Likewise, Dr Grayson Wheatley (Arizona Heart Institute, Phoenix), a surgeon, believes that subtle turf wars may end up affecting the outcomes from the PARTNER trial.
"There is a little bit of investigator pushing going on, and I think the surgeons, to be honest, are pushing subtly toward a transapical approach because they are more involved and they maybe feel a little more comfortable," Wheatley said. "Whereas cardiologists feel pretty good about the femoral arteries, and they say, why should we subject the patients to the surgical risk when we can do this transfemorally, something we do on a regular basis? I think it's a disruptive force within the trial and within the use of this technology."
I think the surgeons, to be honest, are pushing subtly toward a transapical approach because they are more involved and they maybe feel a little more comfortable.
One issue may be that while interventionalists do not appear to be clamoring for scalpels and sutures, many surgeons are learning catheter techniques for the first time. "I do know that some of the surgeons who have been doing the transapical procedure have had a little bit of trouble because they weren't really skilled with the catheters and wires," Wheatley said. "Maybe there's a bigger learning curve with the transapical approach because it involves different sheaths, different wires, and sometimes people with lesser catheter or wire skills are doing those procedures."
Wheatley worries that unless the learning curve for physicians performing the transapical procedure in the PARTNER trial improves and the mortality rates come down, the "cohort A" data results may be difficult for the FDA to interpret.

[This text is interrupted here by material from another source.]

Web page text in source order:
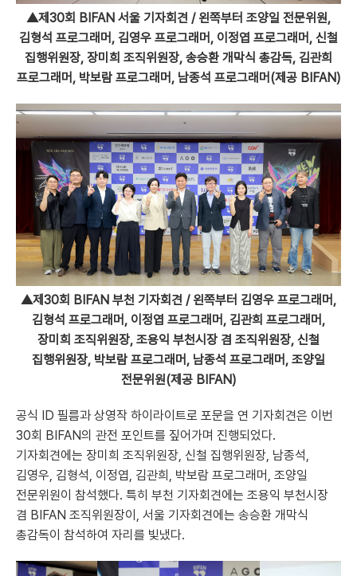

"If we could somehow disregard all of the transapical data and just focus on the transfemoral, I think we would be much better off," he predicts. "I think introducing this whole transapical approach way downstream from the initial launch of the technology has been very confusing, disrupting, and challenging for physicians to make sense of things. We had a nice thing going, we had a nice clean data set, the device was in the hands of good clinicians, and we had very consistent errors. But there are so many variables going into transapical: the learning curve, different sheaths, different wires, different ways of sizing the valve, different visualization. I think we've introduced a whole other level of variables to try to sort out how to make sense of the technology, rather than focusing on the original, well-defined data set that was progressing nicely."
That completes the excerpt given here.